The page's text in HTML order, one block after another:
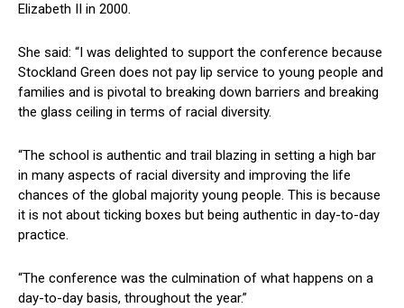
Elizabeth II in 2000.
She said: “I was delighted to support the conference because
Stockland Green does not pay lip service to young people and
families and is pivotal to breaking down barriers and breaking
the glass ceiling in terms of racial diversity.
“The school is authentic and trail blazing in setting a high bar
in many aspects of racial diversity and improving the life
chances of the global majority young people. This is because
it is not about ticking boxes but being authentic in day-to-day
practice.
“The conference was the culmination of what happens on a
day-to-day basis, throughout the year.”
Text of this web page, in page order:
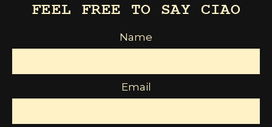
FEEL FREE TO SAY CIAO
Name
Email
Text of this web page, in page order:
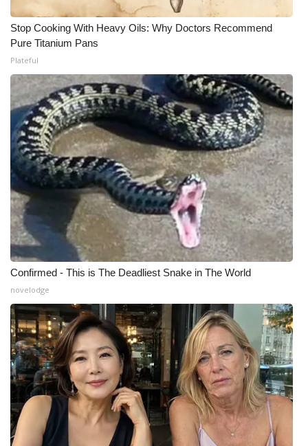
Stop Cooking With Heavy Oils: Why Doctors Recommend
Pure Titanium Pans
Plateful
Confirmed - This is The Deadliest Snake in The World
novelodge
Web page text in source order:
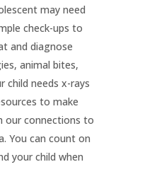
may need
check-ups to
and diagnose
animal bites,
child needs x-rays
to make
our connections to
You can count on
your child when
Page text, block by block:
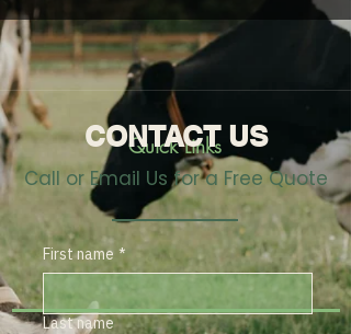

**Exercise directions**
Return all the data above as written, leaving out only the pictures.

**Output for this exercise**
The page's text in HTML order, one block after another:
Elizabeth II in 2000.
She said: “I was delighted to support the conference because
Stockland Green does not pay lip service to young people and
families and is pivotal to breaking down barriers and breaking
the glass ceiling in terms of racial diversity.
“The school is authentic and trail blazing in setting a high bar
in many aspects of racial diversity and improving the life
chances of the global majority young people. This is because
it is not about ticking boxes but being authentic in day-to-day
practice.
“The conference was the culmination of what happens on a
day-to-day basis, throughout the year.”
Text of this web page, in page order:
FEEL FREE TO SAY CIAO
Name
Email
Text of this web page, in page order:
Stop Cooking With Heavy Oils: Why Doctors Recommend
Pure Titanium Pans
Plateful
Confirmed - This is The Deadliest Snake in The World
novelodge
Web page text in source order:
may need
check-ups to
and diagnose
animal bites,
child needs x-rays
to make
our connections to
You can count on
your child when
Page text, block by block:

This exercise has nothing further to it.